(Input data Opens)
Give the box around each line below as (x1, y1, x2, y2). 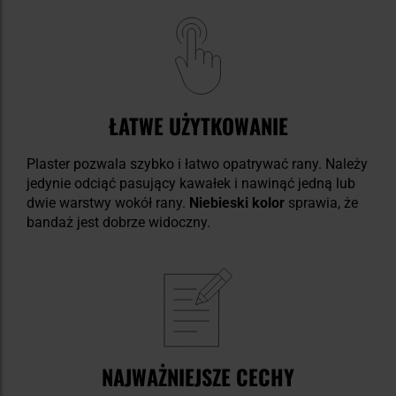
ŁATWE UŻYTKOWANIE (108, 110, 288, 141)
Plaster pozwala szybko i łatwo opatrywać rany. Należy (27, 156, 368, 172)
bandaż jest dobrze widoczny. (27, 214, 210, 231)
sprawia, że (285, 194, 358, 211)
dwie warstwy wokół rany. (27, 194, 189, 211)
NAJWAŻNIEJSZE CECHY (102, 361, 294, 392)
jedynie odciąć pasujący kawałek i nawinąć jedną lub (27, 175, 355, 192)
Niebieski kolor (189, 194, 285, 211)
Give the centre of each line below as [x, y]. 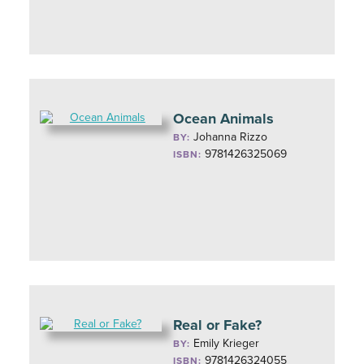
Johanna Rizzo [231, 137]
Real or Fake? [218, 325]
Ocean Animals [224, 119]
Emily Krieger [227, 343]
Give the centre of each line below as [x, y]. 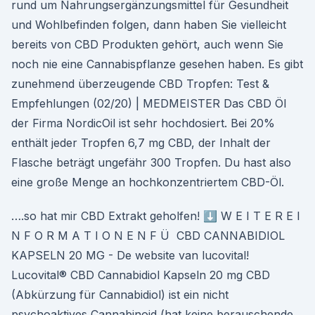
(Input data Closes)
- [What to work on] From the line containing "sprawia, że (285, 194, 358, 211)" down to the last line of the entries above, retype each line exactly as it stands, but skip the pictures.

- [Exercise solution]
sprawia, że (285, 194, 358, 211)
dwie warstwy wokół rany. (27, 194, 189, 211)
NAJWAŻNIEJSZE CECHY (102, 361, 294, 392)
jedynie odciąć pasujący kawałek i nawinąć jedną lub (27, 175, 355, 192)
Niebieski kolor (189, 194, 285, 211)
Give the centre of each line below as [x, y]. 
Johanna Rizzo [231, 137]
Real or Fake? [218, 325]
Ocean Animals [224, 119]
Emily Krieger [227, 343]
Give the centre of each line below as [x, y]. 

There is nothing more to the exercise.